◆ Material provided
━━━━
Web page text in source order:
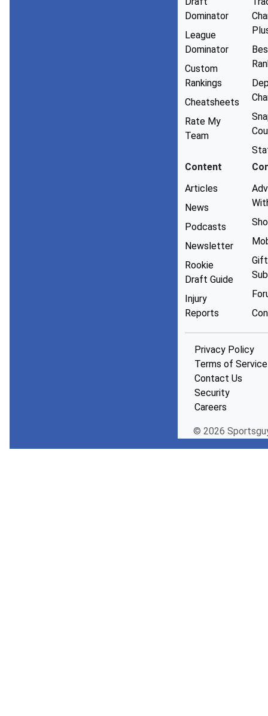
Dominator
League
Dominator
Custom
Rankings
Cheatsheets
Rate My
Team
Content
Articles
News
Podcasts
Newsletter
Rookie
Draft Guide
Injury
Reports
Privacy Policy
Terms of Service
Contact Us
Security
Careers
© 2026
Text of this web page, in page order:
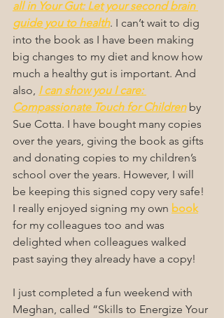
all in Your Gut: Let your second brain
guide you to health. I can’t wait to dig
into the book as I have been making
big changes to my diet and know how
much a healthy gut is important. And
also, I can show you I care:
Compassionate Touch for Children by
Sue Cotta. I have bought many copies
over the years, giving the book as gifts
and donating copies to my children’s
school over the years. However, I will
be keeping this signed copy very safe!
I really enjoyed signing my own book
for my colleagues too and was
delighted when colleagues walked
past saying they already have a copy!
I just completed a fun weekend with
Meghan, called “Skills to Energize Your
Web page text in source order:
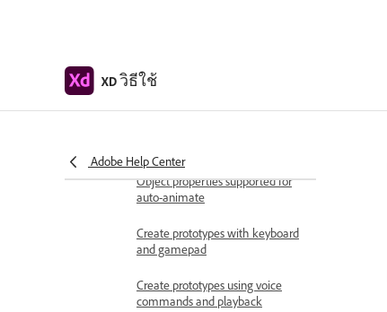
XDวิธีใช้
Adobe Help Center
Prototype
Create interactive prototypes
Object properties supported for
auto-animate
Create prototypes with keyboard
and gamepad
Create prototypes using voice
commands and playback
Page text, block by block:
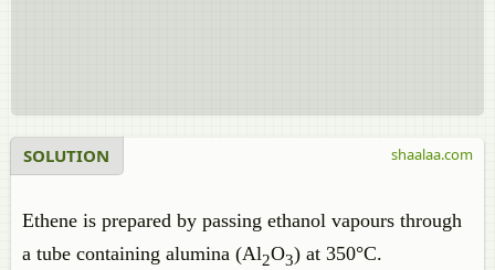
SOLUTION
Ethene is prepared by passing ethanol vapours through
a tube containing alumina (Al2O3) at 350°C.
shaalaa.com
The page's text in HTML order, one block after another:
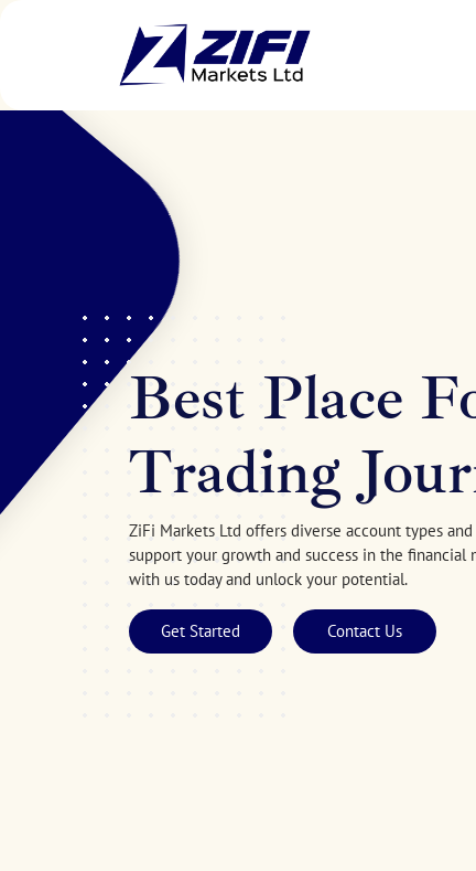
Best Place
Trading
ZiFi Markets Ltd offers diverse account types
support your growth and success in the financial
with us today and unlock your potential.
Get Started Contact Us
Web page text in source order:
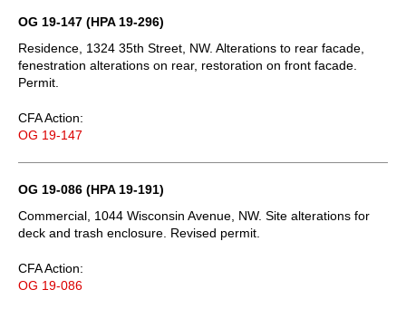
OG 19-147 (HPA 19-296)
Residence, 1324 35th Street, NW. Alterations to rear facade,
fenestration alterations on rear, restoration on front facade.
Permit.
CFA Action:
OG 19-147
OG 19-086 (HPA 19-191)
Commercial, 1044 Wisconsin Avenue, NW. Site alterations for
deck and trash enclosure. Revised permit.
CFA Action:
OG 19-086
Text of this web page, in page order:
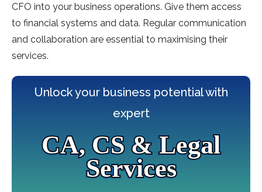
CFO into your business operations. Give them access
to financial systems and data. Regular communication
and collaboration are essential to maximising their
services.
Unlock your business potential with
expert
CA, CS & Legal
Services
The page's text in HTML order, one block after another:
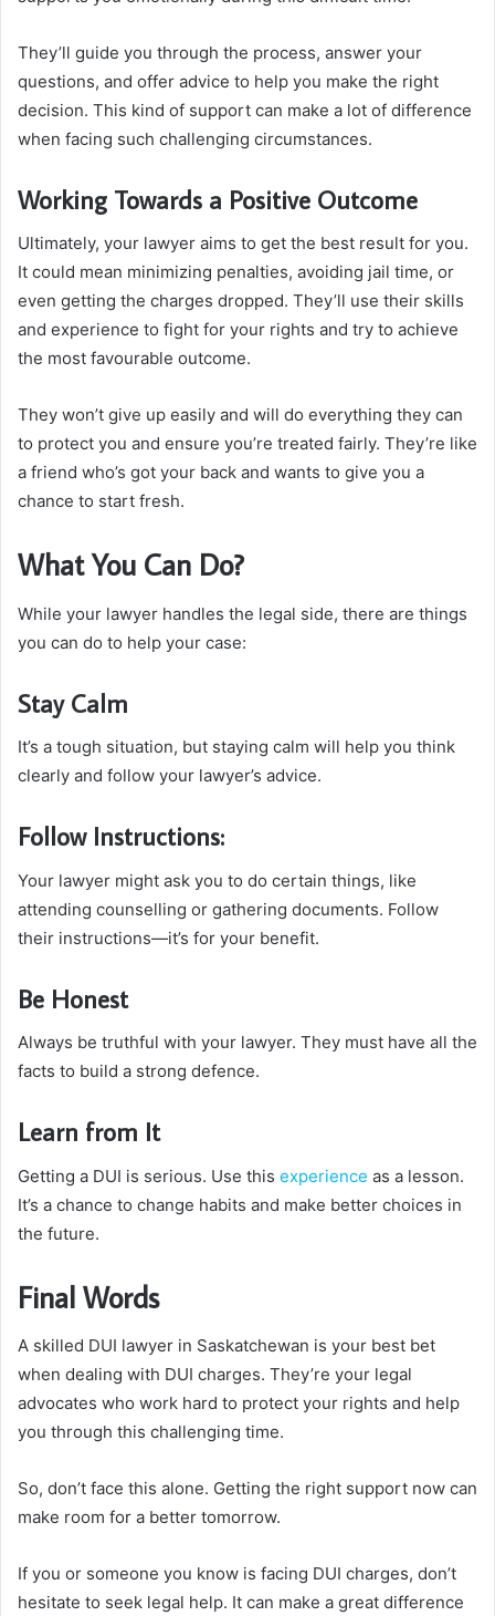
They’ll guide you through the process, answer your
questions, and offer advice to help you make the right
decision. This kind of support can make a lot of difference
when facing such challenging circumstances.
Working Towards a Positive Outcome
Ultimately, your lawyer aims to get the best result for you.
It could mean minimizing penalties, avoiding jail time, or
even getting the charges dropped. They’ll use their skills
and experience to fight for your rights and try to achieve
the most favourable outcome.
They won’t give up easily and will do everything they can
to protect you and ensure you’re treated fairly. They’re like
a friend who’s got your back and wants to give you a
chance to start fresh.
What You Can Do?
While your lawyer handles the legal side, there are things
you can do to help your case:
Stay Calm
It’s a tough situation, but staying calm will help you think
clearly and follow your lawyer’s advice.
Follow Instructions:
Your lawyer might ask you to do certain things, like
attending counselling or gathering documents. Follow
their instructions—it’s for your benefit.
Be Honest
Always be truthful with your lawyer. They must have all the
facts to build a strong defence.
Learn from It
Getting a DUI is serious. Use this experience as a lesson.
It’s a chance to change habits and make better choices in
the future.
Final Words
A skilled DUI lawyer in Saskatchewan is your best bet
when dealing with DUI charges. They’re your legal
advocates who work hard to protect your rights and help
you through this challenging time.
So, don’t face this alone. Getting the right support now can
make room for a better tomorrow.
If you or someone you know is facing DUI charges, don’t
hesitate to seek legal help. It can make a great difference
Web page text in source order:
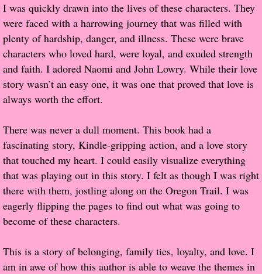
Book Reviews
Author Services
Proof / Beta Reading
What He Read
Vampires, Demons and Ghosts...Oh My!
It's the End of the world As We Know It
Contemporary Adventure
Greco-Roman & Historical
Sci-Fi & Fantasy
I was quickly drawn into the lives of these characters. They
were faced with a harrowing journey that was filled with
plenty of hardship, danger, and illness. These were brave
characters who loved hard, were loyal, and exuded strength
and faith. I adored Naomi and John Lowry. While their love
story wasn’t an easy one, it was one that proved that love is
always worth the effort.
There was never a dull moment. This book had a
fascinating story, Kindle-gripping action, and a love story
that touched my heart. I could easily visualize everything
that was playing out in this story. I felt as though I was right
there with them, jostling along on the Oregon Trail. I was
eagerly flipping the pages to find out what was going to
become of these characters.
This is a story of belonging, family ties, loyalty, and love. I
am in awe of how this author is able to weave the themes in
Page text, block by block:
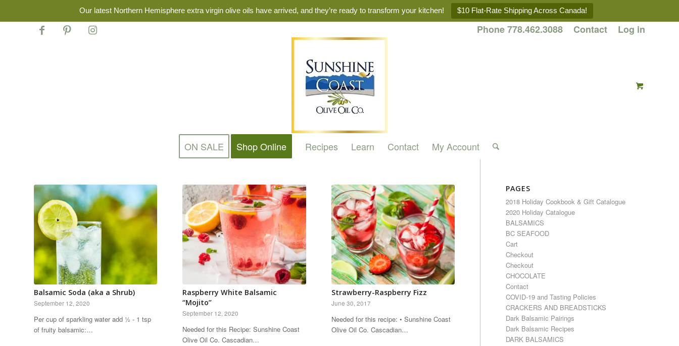
Our latest Northern Hemisphere extra virgin olive oils have arrived, and they’re ready to transform your kitchen! $10 Flat-Rate Shipping Across Canada!
Phone 778.462.3088 Contact Log in
ON SALE Shop Online Recipes Learn Contact My Account
Balsamic Soda (aka a Shrub)
September 12, 2020
Per cup of sparkling water add ½ - 1 tsp
of fruity balsamic:…
Raspberry White Balsamic
“Mojito”
September 12, 2020
Needed for this Recipe: Sunshine Coast
Olive Oil Co. Cascadian…
Strawberry-Raspberry Fizz
June 30, 2017
Needed for this recipe: • Sunshine Coast
Olive Oil Co. Cascadian…
PAGES
2018 Holiday Cookbook & Gift Catalogue
2020 Holiday Catalogue
BALSAMICS
BC SEAFOOD
Cart
Checkout
Checkout
CHOCOLATE
Contact
COVID-19 and Tasting Policies
CRACKERS AND BREADSTICKS
Dark Balsamic Pairings
Dark Balsamic Recipes
DARK BALSAMICS
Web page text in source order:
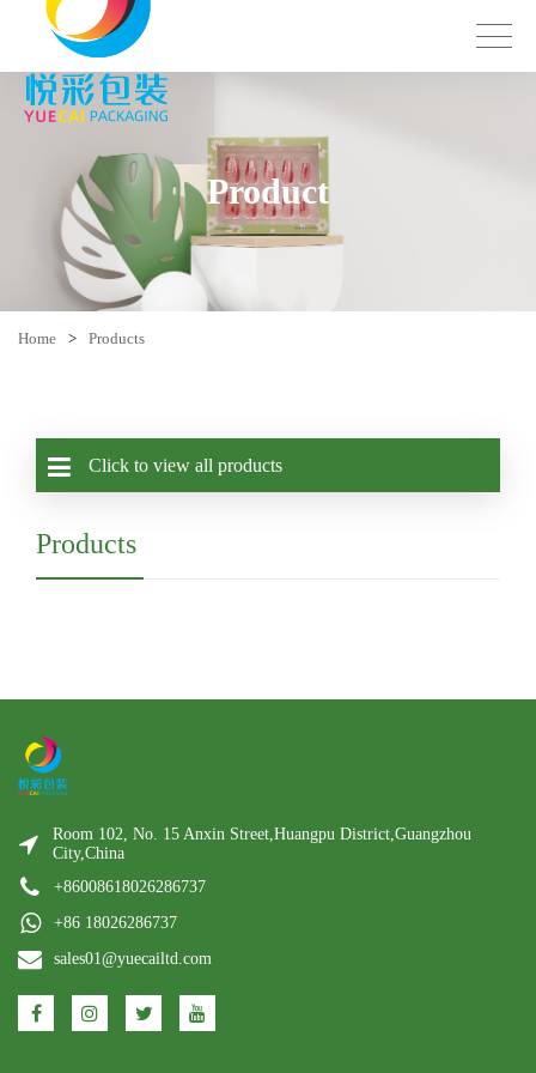
Product
Home > Products
Click to view all products
Products
Room 102, No. 15 Anxin Street,Huangpu District,Guangzhou
City,China
+86008618026286737
+86 18026286737
sales01@yuecailtd.com
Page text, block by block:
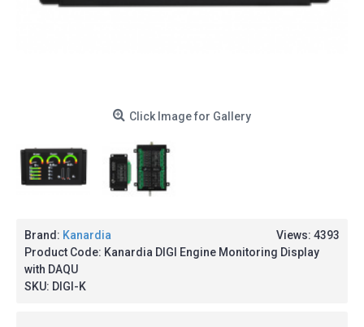
Click Image for Gallery
Views: 4393
Brand: Kanardia
Product Code: Kanardia DIGI Engine Monitoring Display
with DAQU
SKU: DIGI-K
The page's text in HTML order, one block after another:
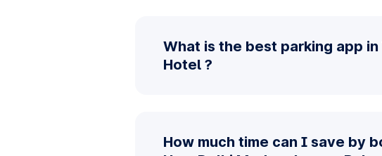
What is the best parking app
Hotel ?
How much time can I save by
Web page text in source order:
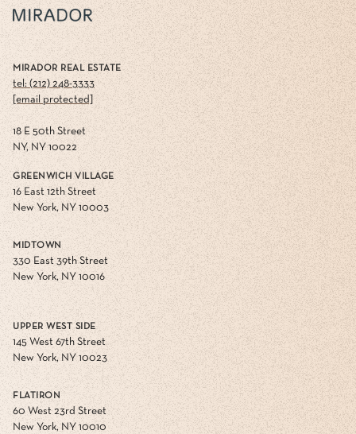
MIRADOR REAL ESTATE
tel: (212) 248-3333
[email protected]
18 E 50th Street
NY, NY 10022
GREENWICH VILLAGE
16 East 12th Street
New York, NY 10003
MIDTOWN
330 East 39th Street
New York, NY 10016
UPPER WEST SIDE
145 West 67th Street
New York, NY 10023
FLATIRON
60 West 23rd Street
New York, NY 10010
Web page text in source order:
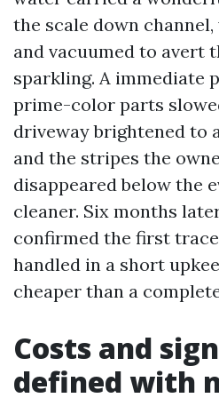
the scale down
and vacuumed to avert
sparkling. A immediate
prime-color parts
driveway brightened to
and the stripes the
disappeared below the
cleaner. Six months
confirmed the first
handled in a short
cheaper than a
Costs and
defined with
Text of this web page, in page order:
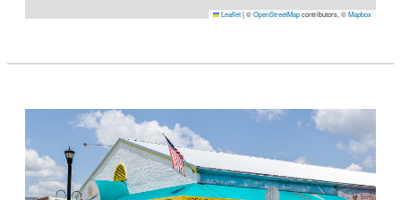
Leaflet|©OpenStreetMapcontributors, ©Mapbox
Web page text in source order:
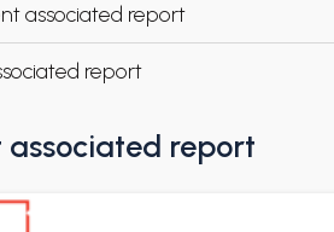
associated report
report
associated report
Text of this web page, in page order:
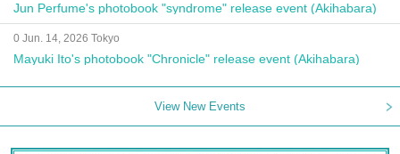
Jun Perfume's photobook "syndrome" release event (Akihabara)
0 Jun. 14, 2026 Tokyo
Mayuki Ito's photobook "Chronicle" release event (Akihabara)
View New Events
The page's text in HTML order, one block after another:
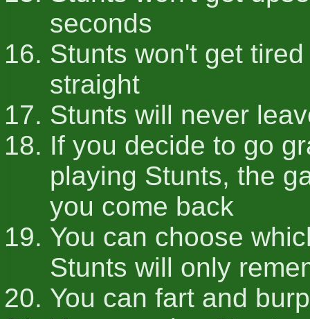
seconds
Stunts won't get
straight
Stunts will never
If you decide to go
playing Stunts, the
you come back
You can choose
Stunts will only
You can fart and
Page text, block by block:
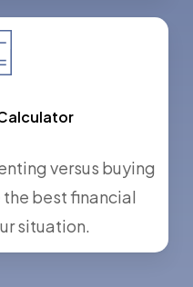
versus buying
best financial
situation.
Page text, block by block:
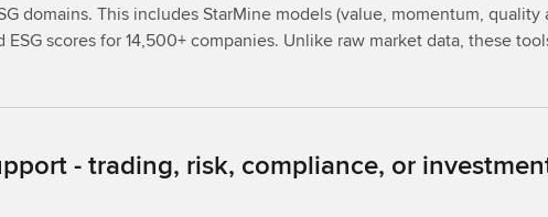
domains. This includes StarMine models (value, momentum,
scores for 14,500+ companies. Unlike raw market data, these
- trading, risk, compliance, or
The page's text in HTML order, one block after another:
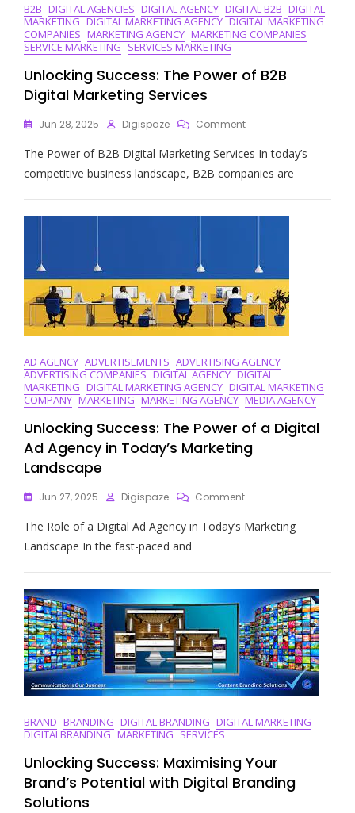
B2B DIGITAL AGENCIES DIGITAL AGENCY DIGITAL B2B DIGITAL
MARKETING DIGITAL MARKETING AGENCY DIGITAL MARKETING
COMPANIES MARKETING AGENCY MARKETING COMPANIES
SERVICE MARKETING SERVICES MARKETING
Unlocking Success: The Power of B2B
Digital Marketing Services
Jun 28, 2025 Digispaze CommentOn
Success:
The
Of
B2B
The Power of B2B Digital Marketing Services In today’s
competitive business landscape, B2B companies are
AD AGENCY ADVERTISEMENTS ADVERTISING AGENCY
ADVERTISING COMPANIES DIGITAL AGENCY DIGITAL
MARKETING DIGITAL MARKETING AGENCY DIGITAL MARKETING
COMPANY MARKETING MARKETING AGENCY MEDIA AGENCY
Unlocking Success: The Power of a Digital
Ad Agency in Today’s Marketing
Landscape
Jun 27, 2025 Digispaze CommentOn
Success:
Of
A
Digital
Ad
Agency
In
Today’s
Marketing
Landscape
The Role of a Digital Ad Agency in Today’s Marketing
Landscape In the fast-paced and
BRAND BRANDING DIGITAL BRANDING DIGITAL MARKETING
DIGITALBRANDING MARKETING SERVICES
Unlocking Success: Maximising Your
Brand’s Potential with Digital Branding
Solutions
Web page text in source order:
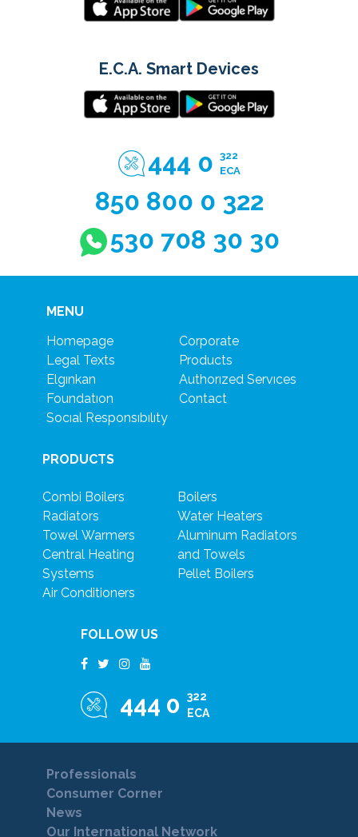
E.C.A. Smart Devices
444 0 322
ECA
850 800 0 322
530 708 30 30
MENU
Homepage
Legal Texts
Elgınkan
Foundatıon
Socıal Responsıbılıty
Corporate
Products
Authorızed Servıces
Contact
PRODUCTS
Combi Boilers
Radiators
Towel Warmers
Central Heating
Systems
Air Conditioners
Boilers
Water Heaters
Aluminum Radiators
and Towels
Pellet Boilers
FOLLOW US
444 0
322
ECA
Professionals
Consumer Corner
News
Our International Network
━━━━
◆ What you have to do
Each line from the start of the entries through the line with "Ethene is prepared" is to be restated exactly, and the pictures are to be skipped.

◆ Written solution
Web page text in source order:
Dominator
League
Dominator
Custom
Rankings
Cheatsheets
Rate My
Team
Content
Articles
News
Podcasts
Newsletter
Rookie
Draft Guide
Injury
Reports
Privacy Policy
Terms of Service
Contact Us
Security
Careers
© 2026
Text of this web page, in page order:
all in Your Gut: Let your second brain
guide you to health. I can’t wait to dig
into the book as I have been making
big changes to my diet and know how
much a healthy gut is important. And
also, I can show you I care:
Compassionate Touch for Children by
Sue Cotta. I have bought many copies
over the years, giving the book as gifts
and donating copies to my children’s
school over the years. However, I will
be keeping this signed copy very safe!
I really enjoyed signing my own book
for my colleagues too and was
delighted when colleagues walked
past saying they already have a copy!
I just completed a fun weekend with
Meghan, called “Skills to Energize Your
Web page text in source order:
XDวิธีใช้
Adobe Help Center
Prototype
Create interactive prototypes
Object properties supported for
auto-animate
Create prototypes with keyboard
and gamepad
Create prototypes using voice
commands and playback
Page text, block by block:
SOLUTION
Ethene is prepared by passing ethanol vapours through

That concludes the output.